To find the distress in the municipal-bond market, look to the Southeast and Midwest.

That’s the conclusion from Municipal Market Analytics, a research firm that examined state and local government bond defaults by using Bloomberg data and disclosure filings from issuers.

Such lapses are extremely rare, accounting for a minuscule share of the nearly $4 trillion market. But counties in the Midwest and Southeast are home to about 37 percent and 22 percent, respectively, of outstanding bonds that are in default for failing to make adequate payments or for violating elements of the debt contracts. Excluding bankrupt Puerto Rico, about $19 billion of the $31.8 billion in defaulted and impaired bonds are in those two regions.

That share is notable considering the areas together have issued only about one-third of all outstanding bonds.

Years of economic decline contribute to the distress in the Midwest, said Matt Fabian, a partner at MMA. The Southeast, meanwhile, has been home to speculative projects that have less of a cushion when they go downhill, he said.

Overall, defaults and impairments tend to cluster in metropolitan areas that are smaller and poorer than average, as measured by gross domestic product, housing values and per capita income, he said.
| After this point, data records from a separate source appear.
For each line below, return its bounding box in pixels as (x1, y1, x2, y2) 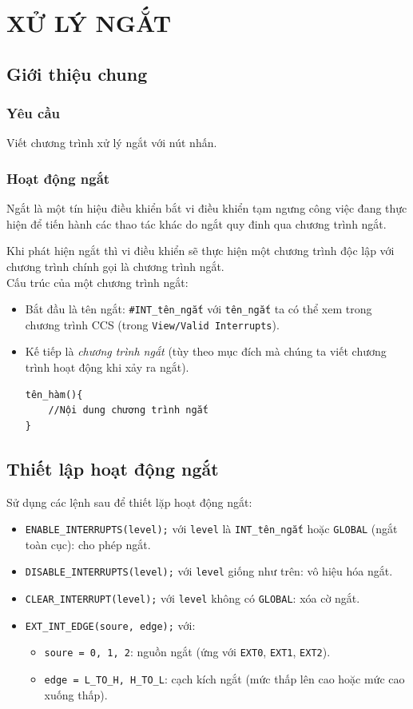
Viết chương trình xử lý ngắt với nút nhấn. (6, 134, 217, 151)
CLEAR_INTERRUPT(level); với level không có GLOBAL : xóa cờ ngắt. (25, 590, 360, 607)
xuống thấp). (44, 686, 108, 703)
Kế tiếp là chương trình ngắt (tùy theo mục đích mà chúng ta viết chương (25, 343, 387, 360)
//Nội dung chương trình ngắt (48, 404, 208, 416)
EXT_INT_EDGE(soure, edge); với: (25, 616, 196, 633)
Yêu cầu (6, 103, 60, 123)
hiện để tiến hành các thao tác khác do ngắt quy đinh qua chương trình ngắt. (6, 215, 387, 232)

Nationwide, entirely rural counties are home to about 5 percent of impaired bonds and account for just 2 percent of all outstanding debt.

Fabian’s analysis is the bond-market version of Hillbilly Elegy, the J.D. Vance memoir about growing up in a region left behind economically as wealthier, urban communities surge. These struggling areas -- and the defaults there -- will only worsen as federal and state governments pass along costs to municipalities and as growth slows or reverses, he said.

"As income inequality grows in America and economic outcomes diverge, this trend of defaults is only going to get stronger," he said.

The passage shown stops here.